You can get a whole phrase by its syntactic head using the `Token.subtree` attribute. This returns an ordered sequence of tokens. You can walk up the tree with the `Token.ancestors` attribute, and check dominance with `Token.is_ancestor`. For the default English pipelines, the parse tree is **projective**, which means that there are no crossing brackets. The tokens returned by `.subtree` are therefore guaranteed to be contiguous. This is not true for e.g. the German pipelines, which have many non-projective dependencies.

In [32]:
import spacy

nlp = spacy.load("en_core_web_sm")
doc = nlp("Credit and mortgage account holders must submit their requests")

root = [token for token in doc if token.head == token][0]
subject = list(root.lefts)[0]
for descendant in subject.subtree:
    assert subject is descendant or subject.is_ancestor(descendant)
    print(descendant.text, descendant.dep_, descendant.n_lefts,
            descendant.n_rights,   descendant.n_rights,
            [ancestor.text for ancestor in descendant.ancestors])

Credit nmod 0 2 2 ['holders', 'submit']
and cc 0 0 0 ['Credit', 'holders', 'submit']
mortgage compound 0 0 0 ['account', 'Credit', 'holders', 'submit']
account conj 1 0 0 ['Credit', 'holders', 'submit']
holders nsubj 1 0 0 ['submit']


Finally, the `.left_edge` and `.right_edge` attributes can be especially useful, because they give you the first and last token of the subtree. This is the easiest way to create a `Span` object for a syntactic phrase, using the `.retokenize` function. Note that `.right_edge` gives a token within the subtree – so if you use it as the end-point of a range, don’t forget to +1!

In [33]:
import spacy

nlp = spacy.load("en_core_web_sm")
doc = nlp("Credit and mortgage account holders must submit their requests")
span = doc[doc[4].left_edge.i : doc[4].right_edge.i+1]
with doc.retokenize() as retokenizer:
    retokenizer.merge(span)
for token in doc:
    print(token.text, token.pos_, token.dep_, token.head.text)

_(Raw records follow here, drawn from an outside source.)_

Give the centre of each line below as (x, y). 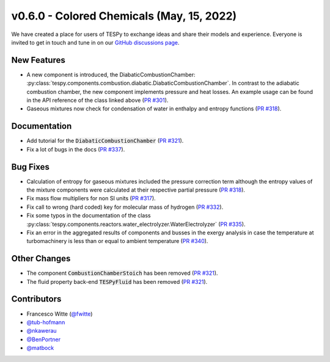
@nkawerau (42, 331)
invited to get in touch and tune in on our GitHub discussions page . (95, 42)
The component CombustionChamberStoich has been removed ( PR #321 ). (122, 273)
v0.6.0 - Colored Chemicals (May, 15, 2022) (124, 16)
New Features (38, 60)
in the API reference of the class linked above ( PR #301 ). (97, 100)
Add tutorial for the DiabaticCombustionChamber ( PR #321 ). (105, 141)
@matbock (40, 348)
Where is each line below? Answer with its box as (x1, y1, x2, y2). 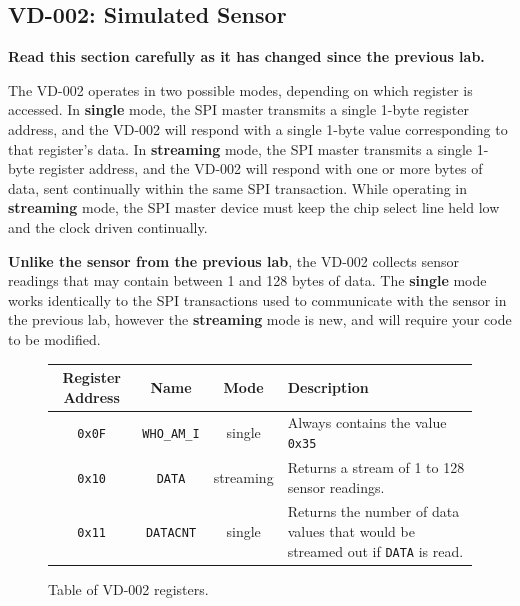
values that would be (287, 520, 415, 541)
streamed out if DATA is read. (287, 540, 464, 561)
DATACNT (145, 525, 197, 540)
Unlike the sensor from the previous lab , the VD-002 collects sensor (8, 250, 460, 271)
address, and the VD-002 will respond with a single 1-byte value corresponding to (8, 118, 508, 139)
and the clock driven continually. (8, 216, 208, 237)
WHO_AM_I (142, 427, 200, 442)
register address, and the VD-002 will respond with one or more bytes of (39, 158, 483, 179)
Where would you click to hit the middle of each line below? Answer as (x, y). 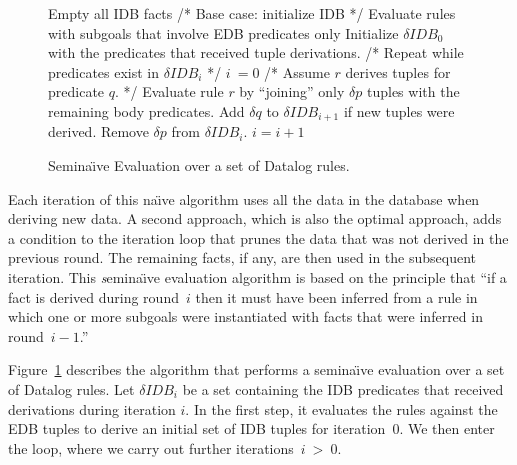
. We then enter (447, 428)
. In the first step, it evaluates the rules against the (341, 408)
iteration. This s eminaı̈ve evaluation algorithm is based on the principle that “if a (257, 276)
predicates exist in (104, 71)
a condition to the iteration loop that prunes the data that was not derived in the (258, 237)
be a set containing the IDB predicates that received (343, 388)
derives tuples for (398, 71)
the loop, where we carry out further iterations (151, 447)
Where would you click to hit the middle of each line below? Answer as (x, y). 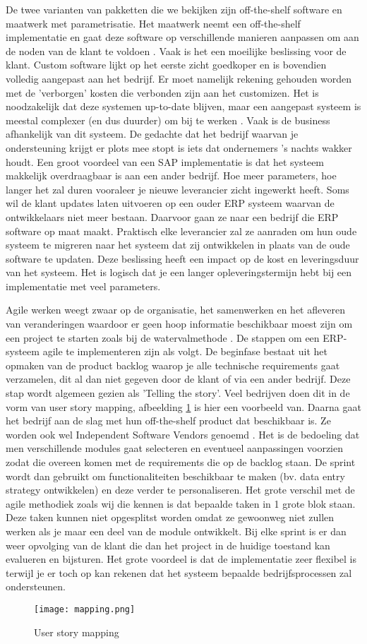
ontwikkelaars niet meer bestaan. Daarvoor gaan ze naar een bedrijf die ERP (172, 216)
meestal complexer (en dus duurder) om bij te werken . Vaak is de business (168, 120)
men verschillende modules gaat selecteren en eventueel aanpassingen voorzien (174, 448)
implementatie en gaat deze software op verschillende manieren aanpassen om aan (182, 37)
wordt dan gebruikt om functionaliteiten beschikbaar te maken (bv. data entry (175, 476)
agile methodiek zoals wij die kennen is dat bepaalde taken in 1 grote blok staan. (181, 503)
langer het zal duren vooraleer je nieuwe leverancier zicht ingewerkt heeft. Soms (178, 189)
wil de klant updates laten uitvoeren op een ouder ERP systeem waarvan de (170, 203)
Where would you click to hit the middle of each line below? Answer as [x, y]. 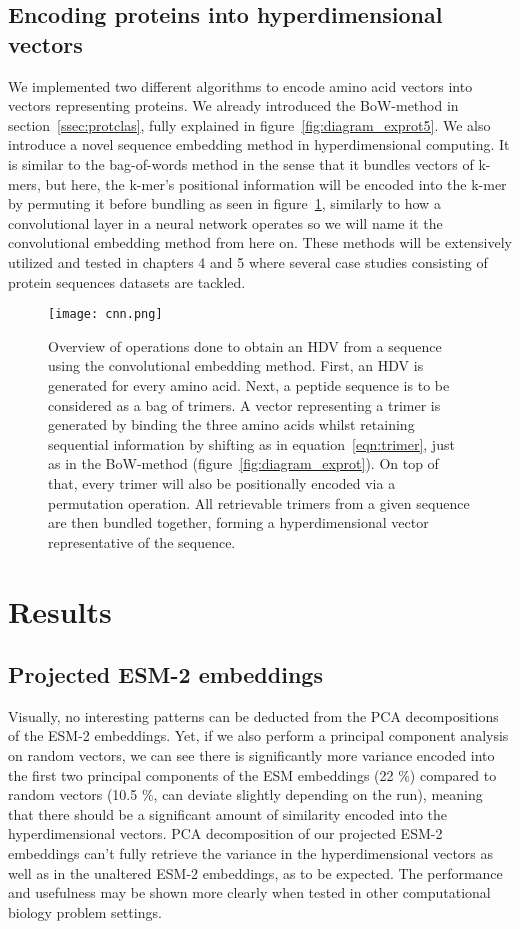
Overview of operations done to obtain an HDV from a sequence [245, 345]
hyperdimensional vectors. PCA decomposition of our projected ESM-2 [225, 833]
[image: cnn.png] [105, 314]
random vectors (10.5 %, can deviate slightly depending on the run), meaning [245, 794]
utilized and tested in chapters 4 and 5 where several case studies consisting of [248, 261]
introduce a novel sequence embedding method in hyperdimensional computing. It [259, 144]
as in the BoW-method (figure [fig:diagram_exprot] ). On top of [243, 463]
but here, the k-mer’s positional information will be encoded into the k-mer [276, 183]
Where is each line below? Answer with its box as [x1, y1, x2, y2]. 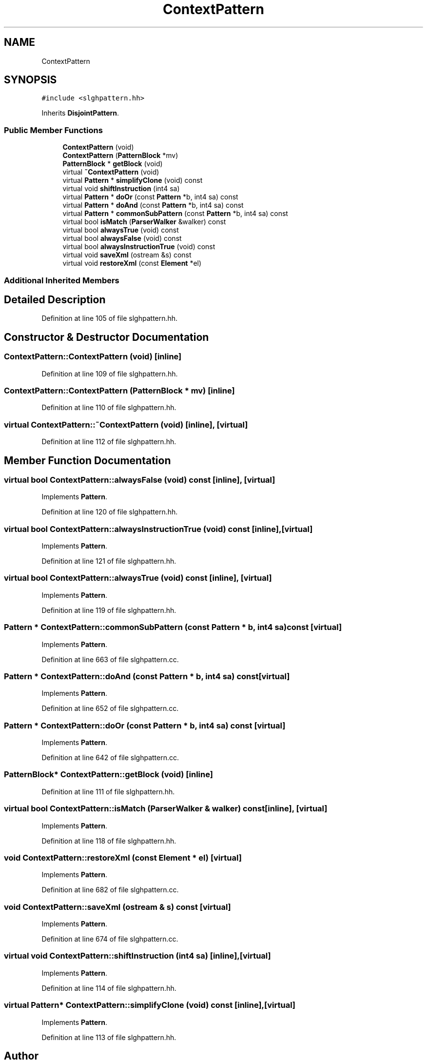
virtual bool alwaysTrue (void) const [62, 226, 179, 235]
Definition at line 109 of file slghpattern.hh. [41, 369, 178, 378]
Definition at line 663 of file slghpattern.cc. [41, 655, 179, 664]
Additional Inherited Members [4, 275, 119, 285]
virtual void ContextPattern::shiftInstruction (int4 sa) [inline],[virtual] [4, 951, 271, 961]
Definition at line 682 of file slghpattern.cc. [41, 885, 179, 894]
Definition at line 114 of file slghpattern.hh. [41, 983, 176, 992]
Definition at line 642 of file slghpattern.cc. [41, 753, 179, 762]
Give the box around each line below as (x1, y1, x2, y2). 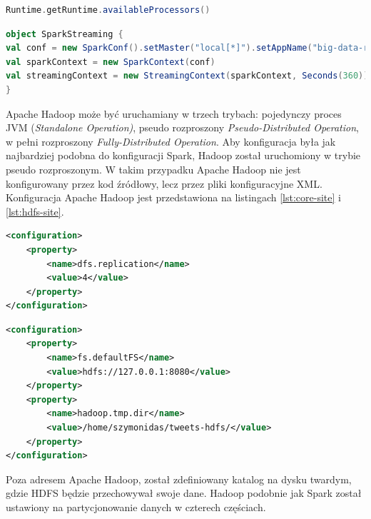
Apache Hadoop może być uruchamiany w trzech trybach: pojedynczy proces (6, 106, 342, 121)
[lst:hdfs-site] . (6, 203, 64, 218)
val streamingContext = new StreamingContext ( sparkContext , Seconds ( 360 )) (6, 71, 369, 81)
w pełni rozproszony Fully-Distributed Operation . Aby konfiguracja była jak (6, 133, 336, 148)
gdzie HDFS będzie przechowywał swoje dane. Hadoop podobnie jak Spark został (6, 485, 362, 500)
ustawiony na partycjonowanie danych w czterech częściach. (6, 500, 266, 514)
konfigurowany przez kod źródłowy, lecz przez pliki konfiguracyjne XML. (6, 176, 322, 191)
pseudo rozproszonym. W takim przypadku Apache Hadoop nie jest (6, 161, 301, 176)
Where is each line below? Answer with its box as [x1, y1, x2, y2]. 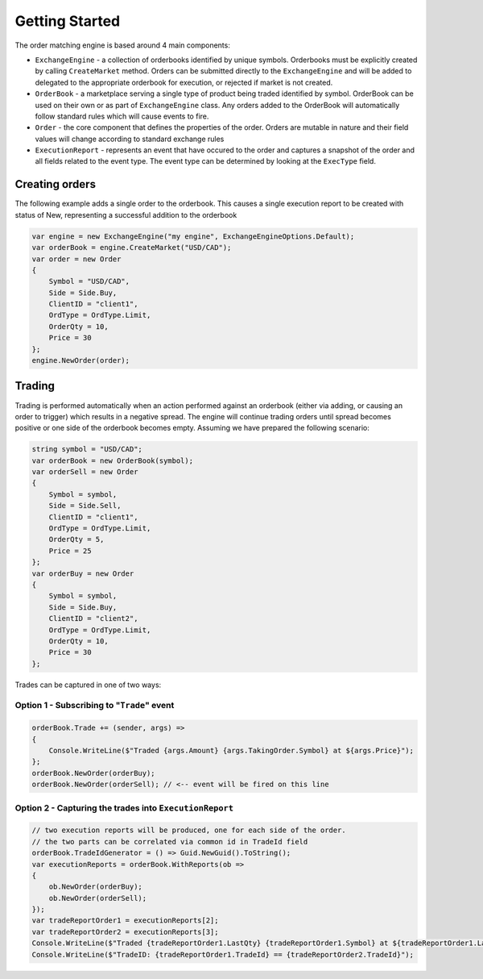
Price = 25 [48, 546, 92, 556]
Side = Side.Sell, [48, 501, 122, 510]
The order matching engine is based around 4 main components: [14, 40, 231, 50]
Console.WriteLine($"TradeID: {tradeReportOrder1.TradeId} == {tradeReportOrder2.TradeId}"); [31, 950, 415, 959]
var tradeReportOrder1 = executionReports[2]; [31, 916, 219, 925]
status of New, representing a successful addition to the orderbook [14, 210, 237, 219]
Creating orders [14, 177, 97, 191]
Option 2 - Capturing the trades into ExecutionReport [14, 802, 233, 814]
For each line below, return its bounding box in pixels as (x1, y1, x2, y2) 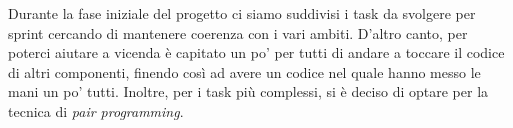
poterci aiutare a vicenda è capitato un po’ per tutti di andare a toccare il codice (8, 42, 505, 63)
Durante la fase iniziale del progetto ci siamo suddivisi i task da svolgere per (8, 3, 476, 23)
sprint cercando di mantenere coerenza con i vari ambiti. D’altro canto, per (8, 22, 468, 43)
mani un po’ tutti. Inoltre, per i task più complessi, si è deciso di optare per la (8, 81, 489, 102)
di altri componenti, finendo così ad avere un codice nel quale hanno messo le (8, 61, 481, 82)
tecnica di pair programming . (8, 100, 184, 121)
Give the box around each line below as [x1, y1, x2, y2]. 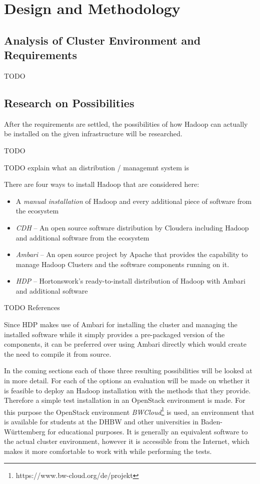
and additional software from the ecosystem [15, 232, 149, 243]
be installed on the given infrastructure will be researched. [4, 128, 182, 139]
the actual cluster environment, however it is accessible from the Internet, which [4, 436, 249, 446]
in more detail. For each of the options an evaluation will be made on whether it [4, 375, 250, 386]
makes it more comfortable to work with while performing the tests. [4, 445, 212, 456]
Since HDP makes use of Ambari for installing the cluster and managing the [4, 319, 237, 330]
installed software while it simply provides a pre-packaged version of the [4, 329, 225, 339]
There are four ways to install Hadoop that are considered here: [4, 179, 199, 189]
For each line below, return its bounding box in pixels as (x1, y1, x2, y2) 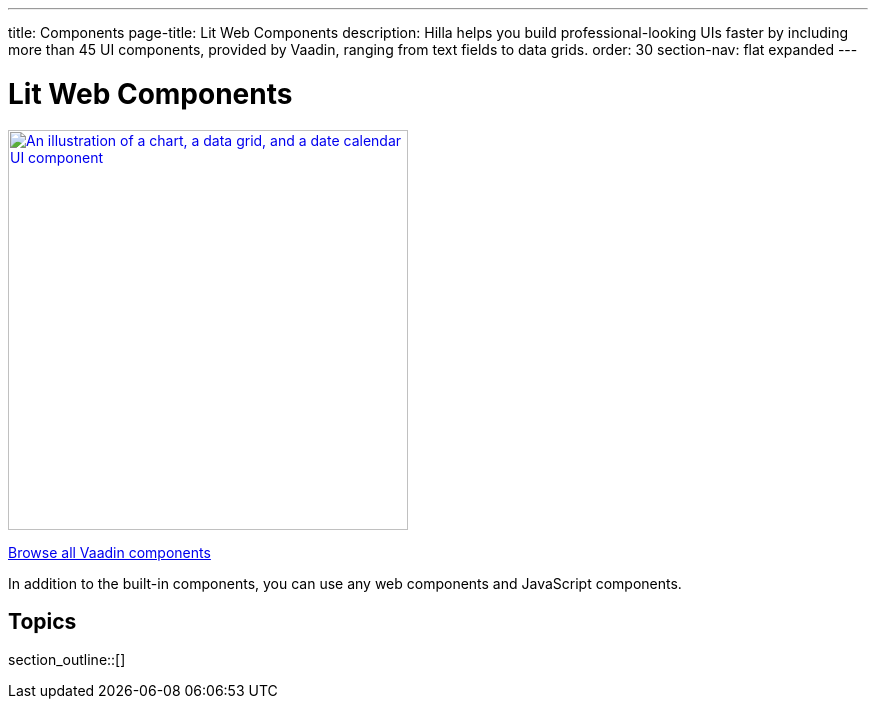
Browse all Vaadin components (8, 543, 211, 561)
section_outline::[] (8, 651, 126, 669)
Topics (8, 608, 77, 634)
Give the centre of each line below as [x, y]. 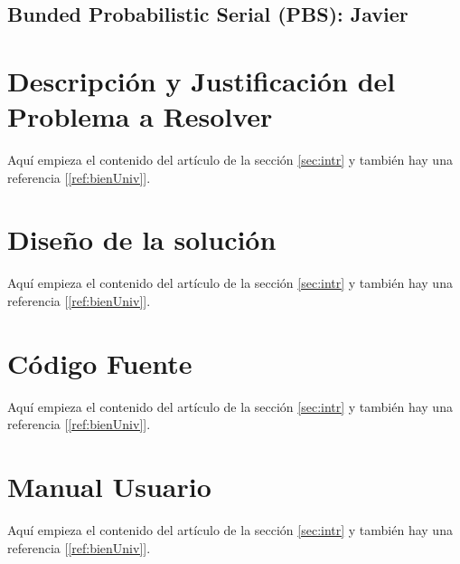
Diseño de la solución [142, 239]
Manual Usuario [109, 487]
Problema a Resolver [140, 116]
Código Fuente [100, 363]
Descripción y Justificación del [202, 80]
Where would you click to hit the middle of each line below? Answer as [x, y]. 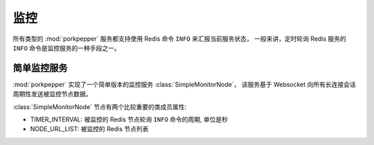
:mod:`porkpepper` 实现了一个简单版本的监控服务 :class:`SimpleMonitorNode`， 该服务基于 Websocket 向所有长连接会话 [184, 84]
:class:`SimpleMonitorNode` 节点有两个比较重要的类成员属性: [100, 106]
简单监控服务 [40, 68]
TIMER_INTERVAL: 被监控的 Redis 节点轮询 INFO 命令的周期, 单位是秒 [129, 119]
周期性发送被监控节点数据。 [52, 94]
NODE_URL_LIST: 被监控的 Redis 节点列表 [89, 129]
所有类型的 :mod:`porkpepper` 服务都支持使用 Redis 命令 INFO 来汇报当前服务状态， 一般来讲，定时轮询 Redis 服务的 [179, 39]
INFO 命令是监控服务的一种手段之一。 [66, 48]
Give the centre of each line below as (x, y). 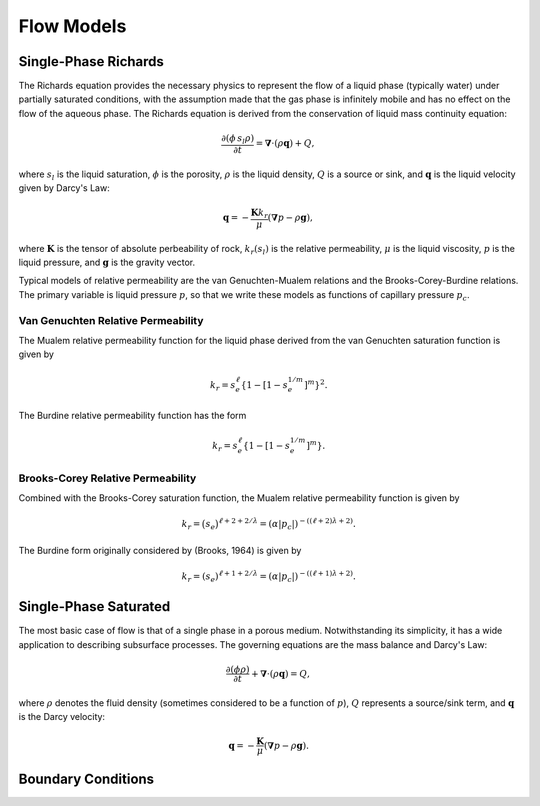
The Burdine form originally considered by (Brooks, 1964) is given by (160, 550)
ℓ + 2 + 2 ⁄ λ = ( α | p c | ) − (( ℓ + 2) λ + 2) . (287, 524)
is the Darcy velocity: (61, 716)
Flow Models (72, 26)
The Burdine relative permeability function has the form (132, 415)
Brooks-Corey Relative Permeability (107, 478)
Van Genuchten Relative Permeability (111, 320)
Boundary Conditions (86, 778)
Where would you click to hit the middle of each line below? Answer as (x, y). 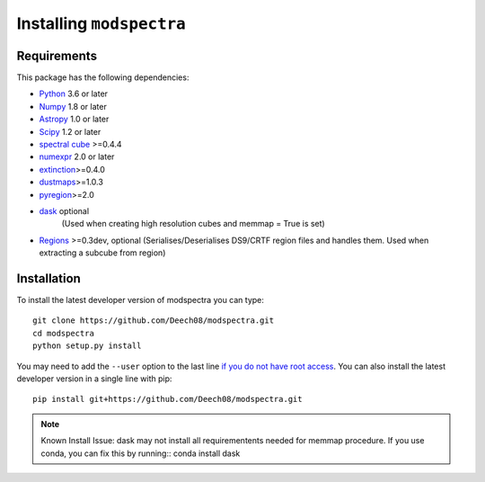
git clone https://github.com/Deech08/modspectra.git (153, 321)
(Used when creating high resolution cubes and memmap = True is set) (193, 224)
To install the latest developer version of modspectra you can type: (141, 300)
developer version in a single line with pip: (94, 379)
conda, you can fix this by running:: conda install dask (141, 453)
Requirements (57, 55)
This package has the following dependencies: (103, 77)
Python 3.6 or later (73, 94)
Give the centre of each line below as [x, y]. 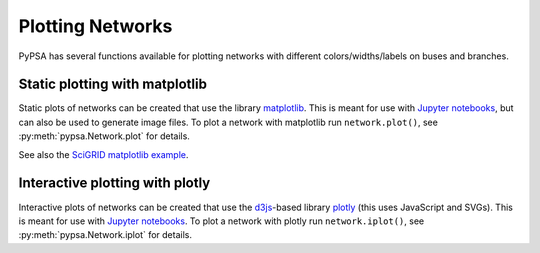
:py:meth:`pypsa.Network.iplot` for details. [105, 235]
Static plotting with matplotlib [112, 84]
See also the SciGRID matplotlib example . [103, 154]
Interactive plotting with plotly [114, 183]
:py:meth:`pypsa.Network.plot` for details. [104, 136]
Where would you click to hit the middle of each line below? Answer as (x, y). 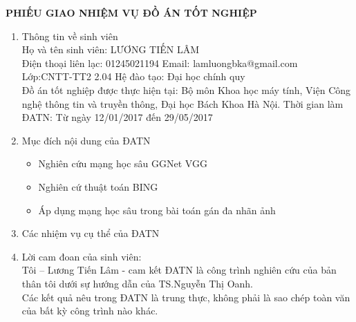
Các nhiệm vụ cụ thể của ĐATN (91, 233)
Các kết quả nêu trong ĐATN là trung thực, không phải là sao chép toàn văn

Credit and mortgage account holders NOUN nsubj submit
must AUX aux submit
submit VERB ROOT submit
their PRON poss requests
requests NOUN dobj submit


The dependency parse can be a useful tool for information extraction, especially when combined with other predictions like named entities. The following example extracts money and currency values, i.e. entities labeled as `MONEY`, and then uses the dependency parse to find the noun phrase they are referring to – for example `"Net income"→ "$9.4 million"`.

In [42]:
import spacy

nlp = spacy.load("en_core_web_sm")
# Merge noun phrases and entities for easier analysis
nlp.add_pipe("merge_entities")
nlp.add_pipe("merge_noun_chunks")

TEXTS = [
    "Net income was $9.4 million compared to the prior year of $2.7 million.",
    "Revenue exceeded twelve billion dollars, with a loss of 1$ billion",
]
for doc in nlp.pipe(TEXTS):
    for token in doc:
        if token.ent_type_ == "MONEY":
            # We have an attribute and direct object, so check for subject
            if token.dep_ in ("attr", "dobj"):
                subj = [w for w in token.head.lefts if w.dep_ == "nsubj"]
                if subj:
                    print(subj[0], "-->", token)
            # We have a prepositional object with a preposition
            elif token.dep_ == "pobj" and token.head.dep_ == "prep":
                print(token.head.head, "-->", token)

Net income --> $9.4 million
the prior year --> $2.7 million
Revenue --> twelve billion dollars
a loss --> 1$ billion